The picture is not only boring, but it has an overabundance of Selena – and far too little Supergirl. Seriously, Faye Dunaway is on the screen for at least half the picture!!! I mean, Selena is not even an interesting character, and Faye doesn’t do her justice – so watching her instead of the picture’s namesake is a real chore for those of us expecting superheroics.
Speaking of which, the first time that Kara uses her newfound powers, she learns to fly in an airborne “dance” over a lake. It’s a well-choreographed, very pretty number, but it’s a bit girly, perhaps even underwhelming for most kids. Don’t get me wrong: it’s a pleasing sight, akin to a ballet. But maybe she could have had to fight a disgruntled trout or a mean raccoon.
Her first encounter with any sort of threat is with two truckers, who, while recognizing Superman’s crest, still decide that they are going to molest her – even though she shows signs of superpowers and has already told them she’s Superman’s cousin. Somehow, they just don’t get it, and keep coming for her. Firstly, it’s dumb. Secondly, it’s really bloody creepy.
But at least we get to see some fisticuffs (lame though it may be).
Sadly, it’ll be some of the last action that we’ll see in this movie.
Instead of fighting crime, or even looking for the Omegahedron, Supergirl sees schoolgirls playing softball and magically transforms into a school uniform and now has brown hair. She goes to be admitted to the school, and types up a reference letter form Clark Kent while the Principal is distracted. Um, she can type? And she knows what a reference letter is? What?
There she meets the grating and utterly redundant Lucy Lane (a completely miscast Maureen Teefy), Lois Lane’s sister, talks about Clark Kent, meets with Jimmy Olsen, and just hangs around until Selena decides to kidnap a construction dude she’s had her eye on by launching a tractor after him. And thus Supergirl comes to the rescue, and he falls in love with her.
That scene is by far the most insulting part of the picture because Selena had given the guy a potion so that he’d fall in love with the first person he’d see – her, according to the plan. But, somehow he wandered off from Selena’s abandoned carnival house home (no joke!) and walked about the town’s streets like a zombie… not looking at ANYONE THE WHOLE TIME.
Yep, he looked at Supergirl first – after a lengthy sequence involving hundreds of people.
Anyway, for some reason the stakes were considerably lower for Supergirl than for Superman: he got to save California from annihilation, but she gets to fight over a dude – all the while stopping a rampaging tractor and an INVISIBLE shadow monster. INVISIBLE! It’s only after being sent to the Phantom Zone that she returns for a (risible) confrontation with Selena.

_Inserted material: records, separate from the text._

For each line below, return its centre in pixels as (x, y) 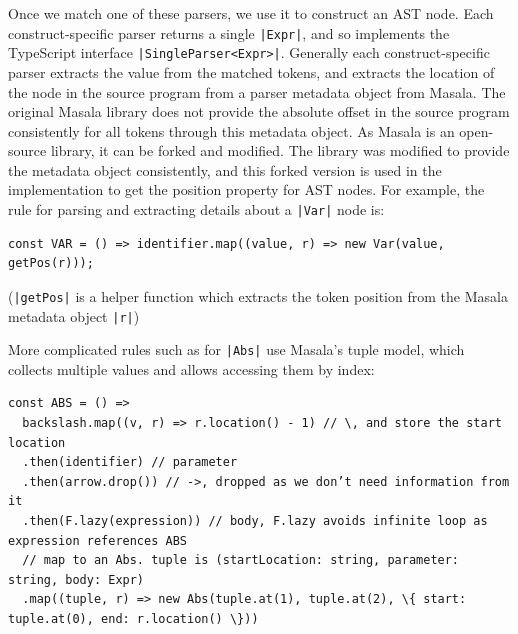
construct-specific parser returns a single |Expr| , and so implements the (229, 32)
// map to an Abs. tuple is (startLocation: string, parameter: (241, 560)
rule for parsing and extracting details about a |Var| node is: (196, 209)
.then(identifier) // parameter (130, 462)
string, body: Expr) (76, 579)
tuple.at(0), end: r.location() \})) (133, 619)
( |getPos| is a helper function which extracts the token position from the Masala (258, 295)
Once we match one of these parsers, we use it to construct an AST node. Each (251, 13)
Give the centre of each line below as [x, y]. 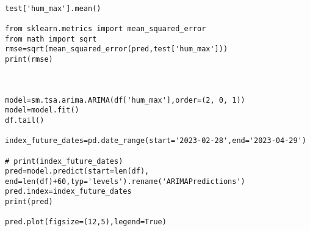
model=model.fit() [42, 110]
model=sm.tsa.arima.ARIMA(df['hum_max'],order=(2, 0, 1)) [125, 100]
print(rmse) [29, 59]
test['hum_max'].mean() [53, 8]
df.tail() [25, 120]
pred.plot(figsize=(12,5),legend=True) [86, 222]
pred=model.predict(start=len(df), [77, 171]
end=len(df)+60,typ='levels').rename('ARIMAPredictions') [125, 181]
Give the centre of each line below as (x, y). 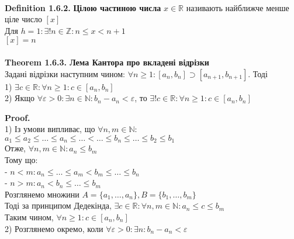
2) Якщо (20, 98)
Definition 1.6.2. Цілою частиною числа (83, 7)
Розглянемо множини (42, 194)
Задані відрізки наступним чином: (65, 73)
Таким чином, (29, 217)
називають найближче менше (238, 7)
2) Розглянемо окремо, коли (54, 228)
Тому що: (21, 159)
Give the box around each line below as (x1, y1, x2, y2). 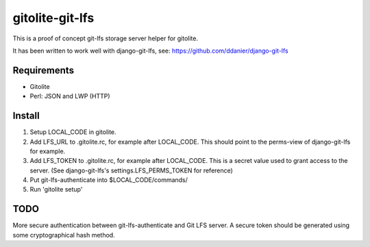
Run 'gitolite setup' (29, 185, 83, 194)
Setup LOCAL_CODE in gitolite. (29, 128, 116, 136)
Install (12, 110, 40, 122)
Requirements (12, 64, 75, 76)
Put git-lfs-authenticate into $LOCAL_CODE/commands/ (29, 176, 188, 184)
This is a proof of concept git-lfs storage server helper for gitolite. (12, 34, 199, 42)
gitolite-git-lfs (12, 10, 95, 25)
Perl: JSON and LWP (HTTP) (29, 92, 110, 101)
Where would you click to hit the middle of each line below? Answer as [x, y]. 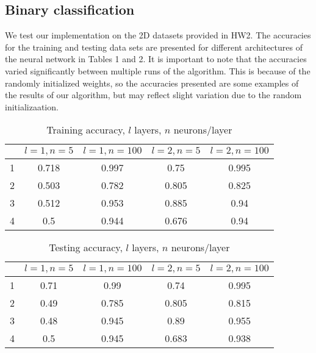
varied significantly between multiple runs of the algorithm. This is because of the [158, 70]
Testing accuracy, [86, 248]
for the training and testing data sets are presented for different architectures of [154, 47]
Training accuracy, [86, 130]
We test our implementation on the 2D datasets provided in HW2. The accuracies [158, 35]
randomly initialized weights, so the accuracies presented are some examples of [152, 83]
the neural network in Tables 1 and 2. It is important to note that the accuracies [156, 59]
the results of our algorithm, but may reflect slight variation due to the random [153, 95]
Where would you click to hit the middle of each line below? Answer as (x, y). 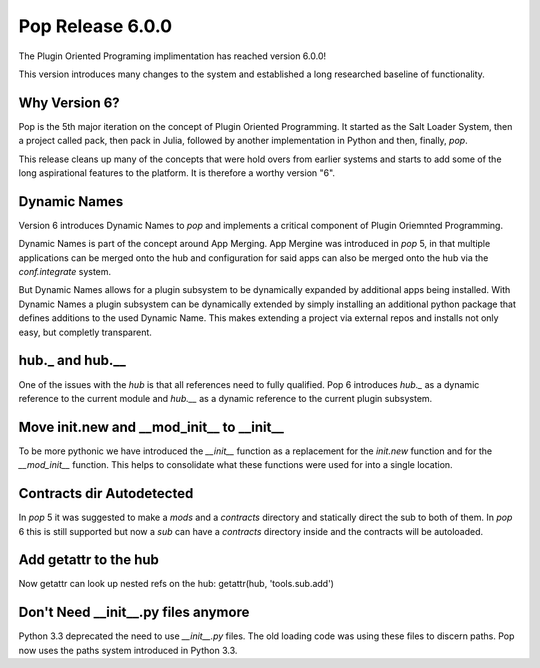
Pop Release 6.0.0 (95, 26)
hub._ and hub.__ (72, 360)
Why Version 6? (69, 102)
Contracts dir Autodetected (106, 493)
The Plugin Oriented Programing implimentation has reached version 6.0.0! (172, 56)
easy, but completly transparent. (85, 332)
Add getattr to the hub (89, 560)
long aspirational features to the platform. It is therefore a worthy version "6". (176, 173)

Then she goes back to Argo City (which looks nothing like Krypton!), through the lake she rose out of (even though the Omegahedron, which came through inner space too, fell out of the sky!), and goes back home, never to return to Earth. And thank goodness for that! I don’t think anyone could survive another such adventure, no matter how delicious Supergirl is.
‘Supergirl’ even sucks on a technical level. The blue screening for her flying shots are terrible. Not only that, but at one point she flies over water and there’s no reflection of her in the water (Does that make her a vampire?). And the Supergirl theme is basically a swashbuckling theme – you half expect her to wear a pirate hat and sail the high seas.
It just never ends (just like this rant!). This picture is just a string of dingleberries.
And no amount of Helen Slater in her Supergirl outfit can make up for it.